6. Hydrogen in Air Transportation

Civil aviation is actively exploring alternative fuels, with hydrogen and e-Kerosene emerging as two promising options [141]. E-Kerosene, a ready-to-use fuel produced by reacting green hydrogen with CO₂ from Direct Air Capture (DAC) technologies, produces 90% fewer greenhouse gas emissions over its life cycle than fossil jet fuel A/A-1. Additionally, e-Kerosene’s lack of sulfur and lower NOx emissions from combustion compared to fossil jet fuels help to mitigate the non-CO₂ effect [142]. Nevertheless, when accounting for non-CO₂ effects, e-Kerosene’s greenhouse effect reduction compared to fossil jet fuel A/A-1 is approximately 50% [142]. The utilization of green hydrogen as a direct final energy carrier could potentially achieve 100% reduction in CO₂ emissions from fuel combustion.
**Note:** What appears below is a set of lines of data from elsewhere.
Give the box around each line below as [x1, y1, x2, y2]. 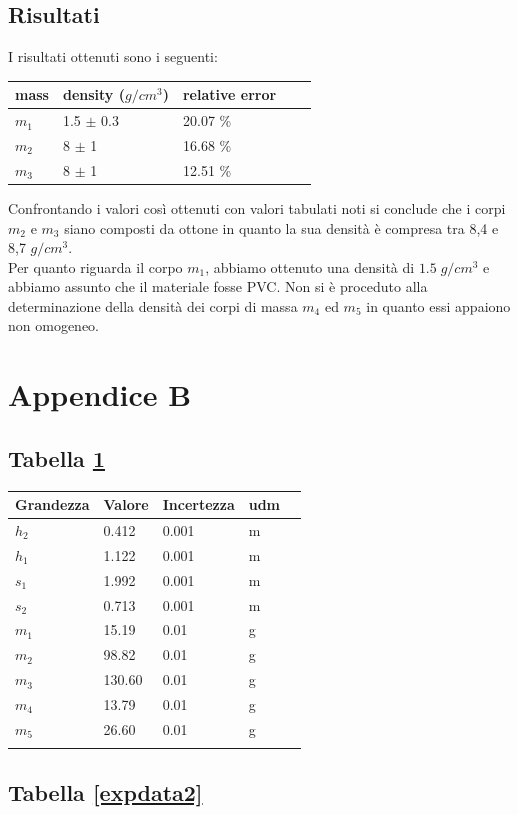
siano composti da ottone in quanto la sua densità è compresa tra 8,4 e [64, 217, 499, 238]
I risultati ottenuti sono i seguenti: [8, 46, 218, 67]
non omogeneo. [8, 315, 99, 336]
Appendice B [8, 374, 192, 415]
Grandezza [15, 494, 90, 515]
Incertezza [162, 494, 235, 515]
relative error [182, 84, 277, 105]
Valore [103, 494, 149, 515]
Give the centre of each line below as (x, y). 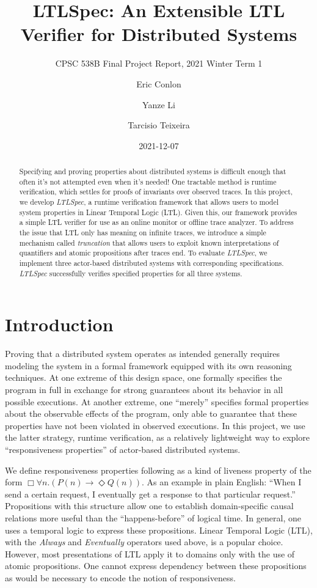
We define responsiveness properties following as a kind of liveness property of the (158, 470)
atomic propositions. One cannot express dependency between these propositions (156, 566)
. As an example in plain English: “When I (221, 482)
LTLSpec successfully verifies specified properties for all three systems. (131, 273)
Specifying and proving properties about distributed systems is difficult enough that (153, 171)
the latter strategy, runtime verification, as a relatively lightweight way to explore (157, 437)
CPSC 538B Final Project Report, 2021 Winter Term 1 (159, 63)
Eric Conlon (159, 83)
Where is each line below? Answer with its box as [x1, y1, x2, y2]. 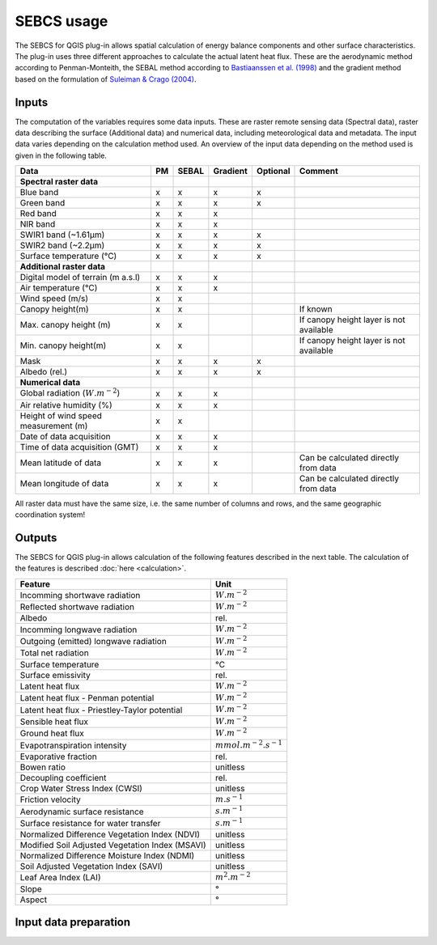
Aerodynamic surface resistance [19, 806, 145, 817]
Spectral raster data [19, 176, 99, 188]
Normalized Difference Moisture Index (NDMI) [19, 850, 195, 862]
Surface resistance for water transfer [19, 817, 161, 828]
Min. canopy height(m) [19, 340, 107, 351]
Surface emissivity [19, 669, 91, 680]
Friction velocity [19, 794, 81, 805]
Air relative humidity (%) [19, 399, 112, 410]
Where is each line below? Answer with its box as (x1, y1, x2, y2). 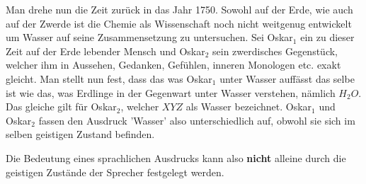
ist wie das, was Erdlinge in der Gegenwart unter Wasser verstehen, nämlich (6, 85, 336, 100)
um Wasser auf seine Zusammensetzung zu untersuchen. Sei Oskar (6, 30, 293, 45)
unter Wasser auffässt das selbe (219, 71, 355, 86)
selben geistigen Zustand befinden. (6, 127, 155, 142)
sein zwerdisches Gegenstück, (212, 43, 338, 58)
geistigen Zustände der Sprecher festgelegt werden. (6, 164, 224, 179)
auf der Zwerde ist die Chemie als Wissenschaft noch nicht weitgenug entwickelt (6, 16, 352, 30)
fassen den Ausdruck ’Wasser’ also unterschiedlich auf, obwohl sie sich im (38, 113, 355, 127)
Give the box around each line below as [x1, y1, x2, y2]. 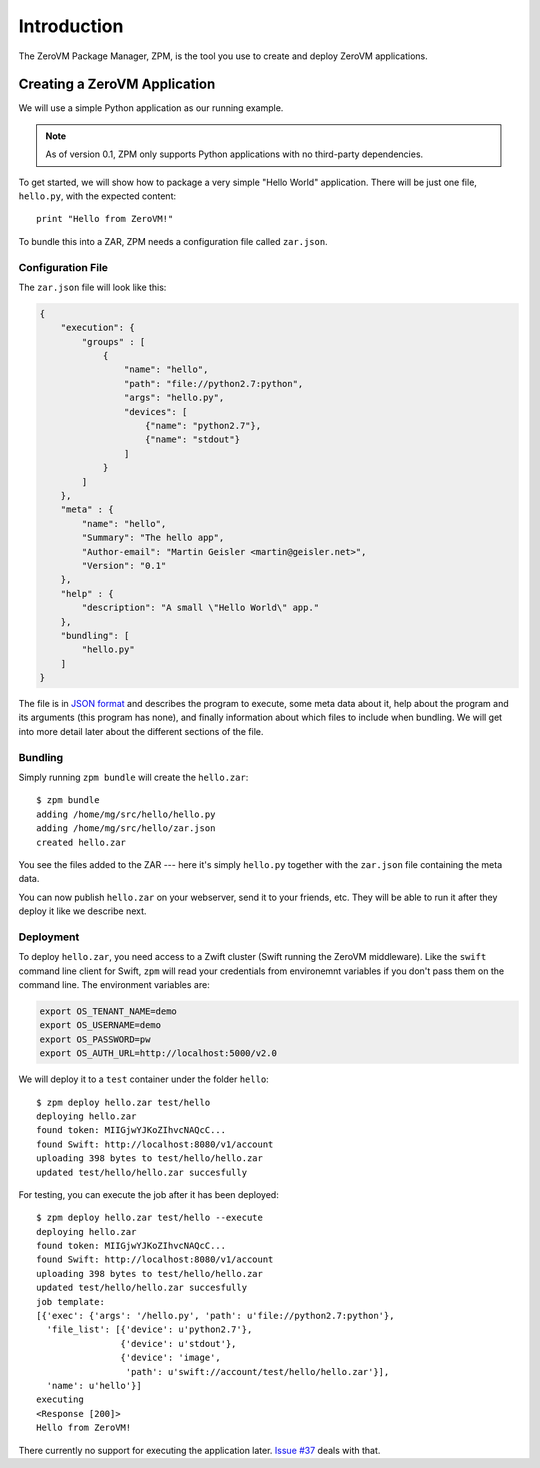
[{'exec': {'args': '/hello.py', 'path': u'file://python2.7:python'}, [36, 1310, 395, 1322]
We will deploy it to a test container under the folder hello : [18, 1073, 269, 1085]
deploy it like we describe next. [18, 905, 147, 917]
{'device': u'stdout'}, [120, 1338, 237, 1349]
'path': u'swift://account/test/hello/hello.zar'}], [125, 1366, 390, 1377]
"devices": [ [123, 406, 188, 417]
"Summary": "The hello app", [81, 532, 225, 544]
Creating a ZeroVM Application [18, 76, 216, 93]
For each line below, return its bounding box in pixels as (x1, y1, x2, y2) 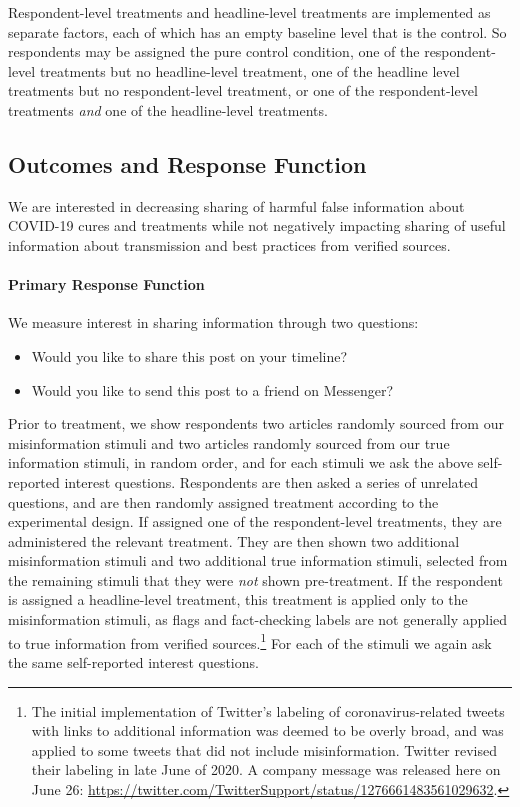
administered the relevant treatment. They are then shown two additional (8, 530, 460, 551)
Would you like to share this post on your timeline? (31, 345, 348, 366)
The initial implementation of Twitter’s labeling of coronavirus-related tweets (31, 700, 505, 721)
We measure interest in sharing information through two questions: (8, 312, 419, 333)
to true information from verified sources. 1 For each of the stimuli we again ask (8, 629, 492, 653)
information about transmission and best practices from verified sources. (8, 234, 451, 255)
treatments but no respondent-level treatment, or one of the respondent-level (8, 80, 478, 101)
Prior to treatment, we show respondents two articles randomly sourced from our (8, 413, 504, 434)
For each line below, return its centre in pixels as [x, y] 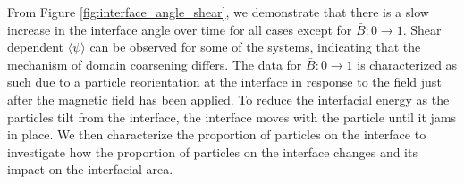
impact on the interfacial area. [90, 169]
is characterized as [407, 64]
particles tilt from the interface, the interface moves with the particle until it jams [232, 117]
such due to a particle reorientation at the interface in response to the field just [224, 82]
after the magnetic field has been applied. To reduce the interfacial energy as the [228, 99]
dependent [36, 47]
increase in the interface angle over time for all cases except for [180, 29]
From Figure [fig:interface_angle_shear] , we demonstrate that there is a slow [218, 12]
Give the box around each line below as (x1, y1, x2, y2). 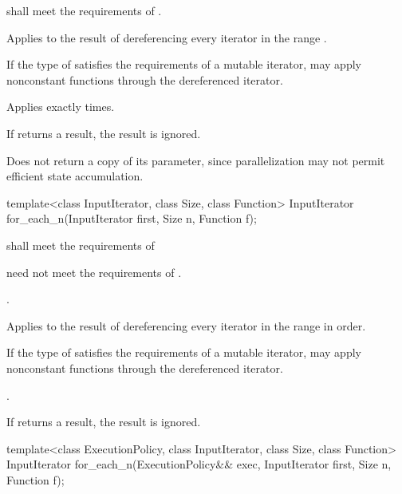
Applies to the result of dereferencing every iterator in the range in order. (6, 317, 366, 334)
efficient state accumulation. (6, 168, 144, 184)
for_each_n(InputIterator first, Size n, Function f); (6, 210, 257, 227)
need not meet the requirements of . (6, 263, 182, 280)
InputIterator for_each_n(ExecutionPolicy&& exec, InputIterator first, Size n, (6, 456, 392, 472)
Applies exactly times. (6, 98, 115, 115)
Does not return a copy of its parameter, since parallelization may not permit (6, 152, 385, 168)
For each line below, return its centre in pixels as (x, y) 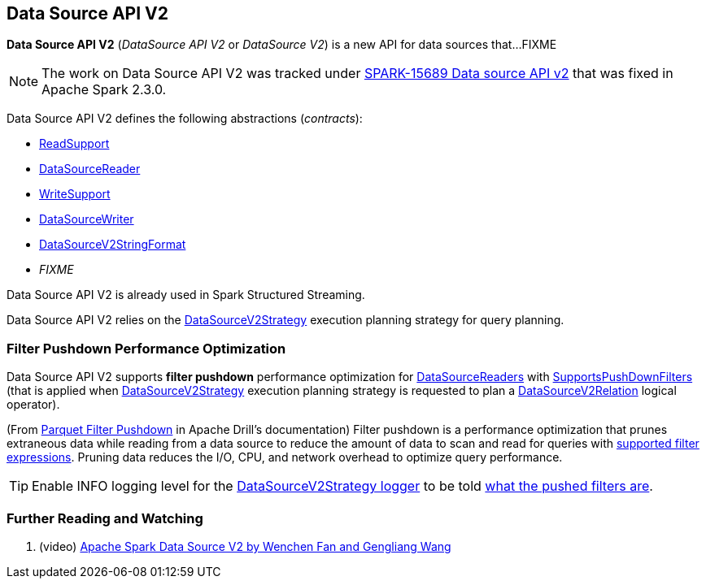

Despite uncertainties about the feasibility of direct hydrogen use as an end-use energy carrier in commercial aviation, Airbus has announced plans to launch a long-range hydrogen-powered aircraft in 2035 [143]. However, differing opinions on the role of hydrogen in aviation have been voiced, with the CEO of Boeing stating that it will not play a major role until 2050 [144]. The commercial viability of these alternative fuels depends on factors such as infrastructure, technology maturity, cost, and environmental impact, and further research and development efforts are required to address these challenges.